Dynamic time warping

from Wikipedia, the free encyclopedia

Dynamic time warping refers to an algorithm that maps sequences of values ​​of different lengths to one another.


A prominent application example is speech recognition (the recognition of speech characteristics when dictating): Here, individual words from a spoken text are to be recognized by comparing them with stored speech patterns. One problem is that the words are often pronounced differently. Vowels in particular are often spoken longer or shorter than is the case in the stored language pattern: the word "heben", for example, can be pronounced once with a short "e" and another time as "heeeben". For a successful pattern comparison, the word should be stretched or compressed accordingly, but not evenly, but mainly on the vowels that were spoken longer or shorter. (Incidentally, this also applies to a lesser extent to consonants; certain sounds can also be swallowed completely.) The dynamic time warping algorithm does this adaptive time normalization .

Other areas of application of dynamic time warping are e.g. B. Gesture recognition in image processing or measurements of correlated noise in physics.


Animation Dynamic Time Warping.gif
Assignment Dynamic Time Warping distorted.png

The algorithm finds z. B. in speech recognition application. A spoken speech signal is to be compared with a number of existing templates in order to be able to recognize the spoken word and, for example, to carry out a corresponding action on a mobile phone . Speech signals are usually stored as spectral or cepstral value tuples, which are supplemented with further voice information such as intensity, etc. as feature vectors.

With the aid of a weighting function for the individual parameters of each value tuple, a difference measure between any two values ​​of the two signals can be established (cost function), for example a normalized Euclidean distance or the Mahalanobis distance .
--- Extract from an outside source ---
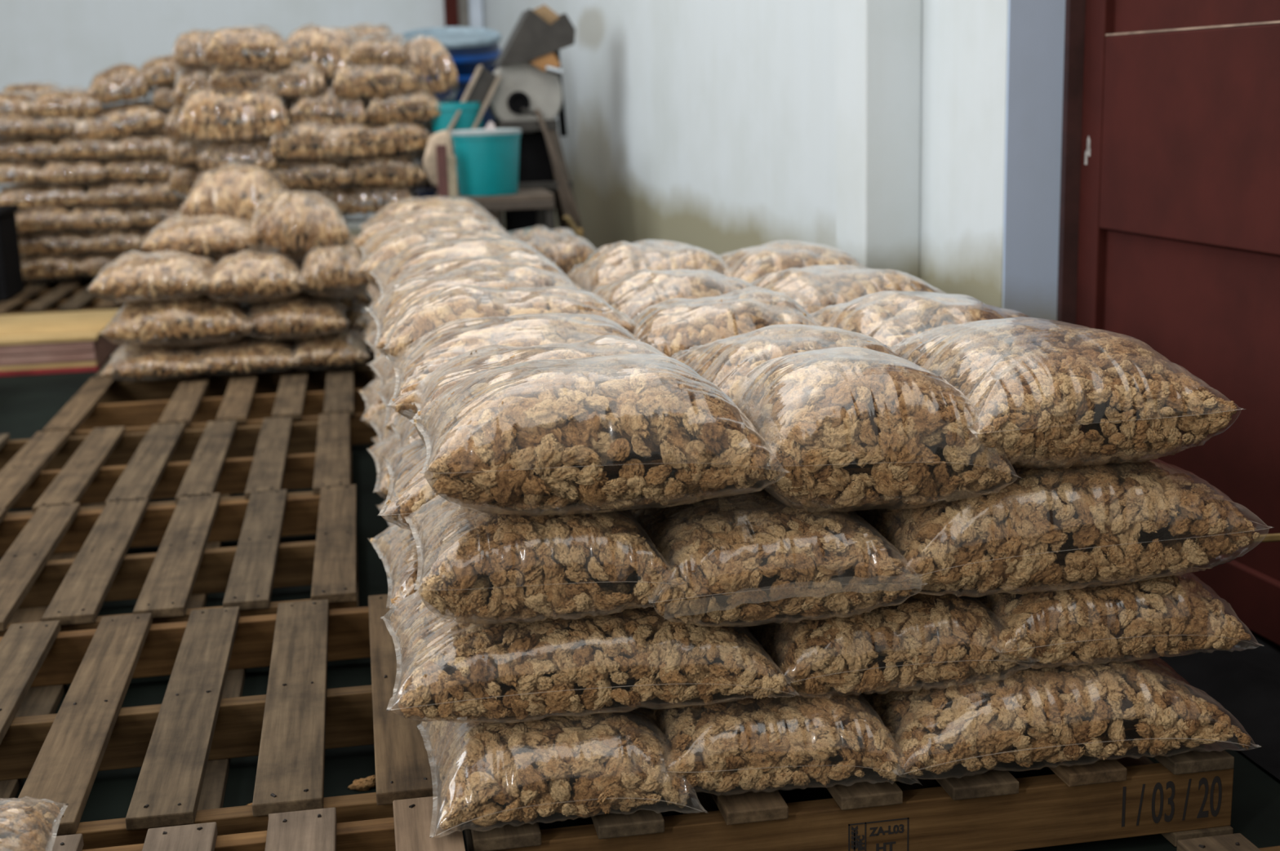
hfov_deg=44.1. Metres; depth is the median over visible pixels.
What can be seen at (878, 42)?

The algorithm is now looking for the “cheapest” way from the beginning to the end of both signals via the spanned matrix of the paired costs of all points of both signals. This is done efficiently with the help of dynamic programming. The actual path, i.e. the warping , is obtained through what is known as backtracking after the first run of the algorithm. For the pure cost determination (i.e. the template selection), however, a simple run without backtracking is sufficient. The backtracking enables an exact mapping of each point of the shorter signal to one or more points of the longer signal and thus represents the approximate time distortion.

Due to algorithmic problems in the extraction of speech signal parameters (octave errors, voice activation errors, etc.), the optimal path through the signal difference matrix does not necessarily have to correspond to the actual time distortion.

See also

Individual evidence

  1. a b DTW or dynamic time warping . www.inf.fu-berlin.de. Retrieved April 8, 2009.
  2. Wendemuth, Andreas: Basics of stochastic language processing , p. 137
  3. Wendemuth, Andreas: Basics of stochastic language processing , p. 133
  4. ^ Black, AW; P. Taylor (1997a): Automatically clustering similar units for unit selection in speech synthesis. In: Proc. Eurospeech '97.